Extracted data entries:
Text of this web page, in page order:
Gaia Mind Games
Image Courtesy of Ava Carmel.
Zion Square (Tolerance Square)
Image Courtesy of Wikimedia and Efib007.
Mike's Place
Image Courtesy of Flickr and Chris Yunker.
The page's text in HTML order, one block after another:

==

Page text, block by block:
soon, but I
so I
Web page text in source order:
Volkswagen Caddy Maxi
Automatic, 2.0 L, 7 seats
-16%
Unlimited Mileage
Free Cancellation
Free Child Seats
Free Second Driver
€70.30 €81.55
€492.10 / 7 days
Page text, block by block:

**DESCRIPTION OF THE TASK:**
Reproduce the lines of the entries above from the one with "Text of this" to the one with "The page's text", both included, exactly and without any other line.

**COMPLETED EXERCISE:**
Text of this web page, in page order:
Gaia Mind Games
Image Courtesy of Ava Carmel.
Zion Square (Tolerance Square)
Image Courtesy of Wikimedia and Efib007.
Mike's Place
Image Courtesy of Flickr and Chris Yunker.
The page's text in HTML order, one block after another:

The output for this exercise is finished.